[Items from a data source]
· · · · ·

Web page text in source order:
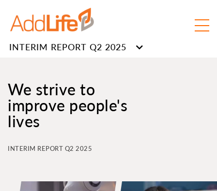
INTERIM REPORT Q2 2025
We strive to
improve people's
lives
INTERIM REPORT Q2 2025
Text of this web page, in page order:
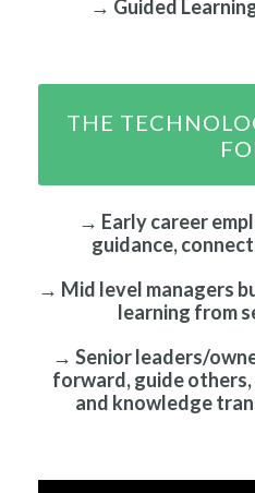
→ Guided
THE
→ Early career
guidance,
→ Mid level managers
learning from
→ Senior leaders/
forward, guide others,
and knowledge
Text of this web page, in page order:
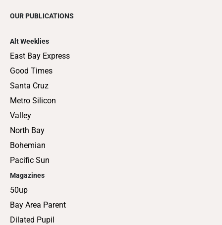
OUR PUBLICATIONS
Alt Weeklies
East Bay Express
Good Times
Santa Cruz
Metro Silicon
Valley
North Bay
Bohemian
Pacific Sun
Magazines
50up
Bay Area Parent
Dilated Pupil
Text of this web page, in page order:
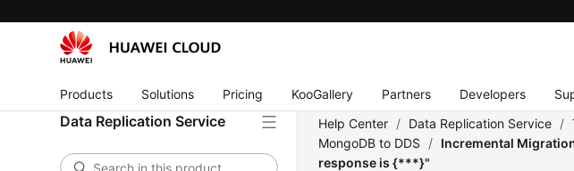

· · · · ·

▸ Description of the task: Write out the whole of the data exactly; the pictures stay out.

▸ Solution to this exercise:
Web page text in source order:
INTERIM REPORT Q2 2025
We strive to
improve people's
lives
INTERIM REPORT Q2 2025
Text of this web page, in page order:
→ Guided
THE
→ Early career
guidance,
→ Mid level managers
learning from
→ Senior leaders/
forward, guide others,
and knowledge
Text of this web page, in page order:
OUR PUBLICATIONS
Alt Weeklies
East Bay Express
Good Times
Santa Cruz
Metro Silicon
Valley
North Bay
Bohemian
Pacific Sun
Magazines
50up
Bay Area Parent
Dilated Pupil
Text of this web page, in page order:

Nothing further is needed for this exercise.